■ HOW TO COMPLETE THIS TASK
Copy each entry verbatim, excluding its images.

── DATA SUPPLIED

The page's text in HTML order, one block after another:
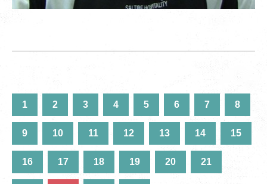
1 2 3 4 5 6 7 8
9 10 11 12 13 14 15
16 17 18 19 20 21
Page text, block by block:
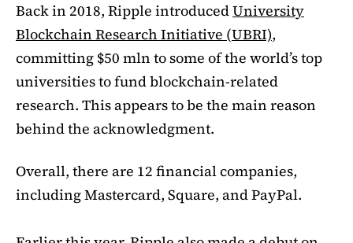
Back in 2018, Ripple introducedUniversity
Blockchain Research Initiative (UBRI),
committing $50 mln to some of the world’s top
universities to fund blockchain-related
research. This appears to be the main reason
behind the acknowledgment.
Overall, there are 12 financial companies,
including Mastercard, Square, and PayPal.
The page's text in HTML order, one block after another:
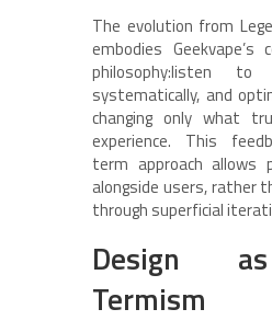
The evolution from
embodies Geekvape’s
philosophy:listen to
systematically, and
changing only what
experience. This
term approach allows
alongside users, rather
through superficial
Design
Termism
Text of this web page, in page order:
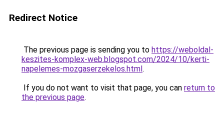
Redirect Notice
The previous page is sending you to https://weboldal-
keszites-komplex-web.blogspot.com/2024/10/kerti-
napelemes-mozgaserzekelos.html.
If you do not want to visit that page, you can return to
the previous page.
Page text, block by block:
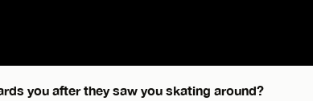
you after they saw you skating around?
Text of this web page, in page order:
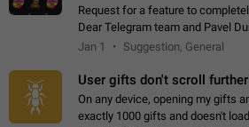
Request for a feature to
Dear Telegram team and Pavel Durov! Please consider
a feature to completely delete
Jan 1 Suggestion, General
User gifts don't scroll
On any device, opening my gifts
exactly 1000 gifts and doesn't
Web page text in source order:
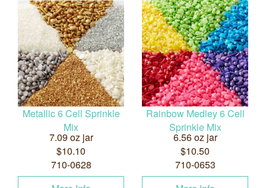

────

■ OUTPUT FOR THIS TASK
The page's text in HTML order, one block after another:
1 2 3 4 5 6 7 8
9 10 11 12 13 14 15
16 17 18 19 20 21
Page text, block by block:
Back in 2018, Ripple introducedUniversity
Blockchain Research Initiative (UBRI),
committing $50 mln to some of the world’s top
universities to fund blockchain-related
research. This appears to be the main reason
behind the acknowledgment.
Overall, there are 12 financial companies,
including Mastercard, Square, and PayPal.
The page's text in HTML order, one block after another:
The evolution from
embodies Geekvape’s
philosophy:listen to
systematically, and
changing only what
experience. This
term approach allows
alongside users, rather
through superficial
Design
Termism
Text of this web page, in page order:
Redirect Notice
The previous page is sending you to https://weboldal-
keszites-komplex-web.blogspot.com/2024/10/kerti-
napelemes-mozgaserzekelos.html.
If you do not want to visit that page, you can return to
the previous page.
Page text, block by block:
you after they saw you skating around?
Text of this web page, in page order:
Request for a feature to
Dear Telegram team and Pavel Durov! Please consider
a feature to completely delete
Jan 1 Suggestion, General
User gifts don't scroll
On any device, opening my gifts
exactly 1000 gifts and doesn't
Web page text in source order:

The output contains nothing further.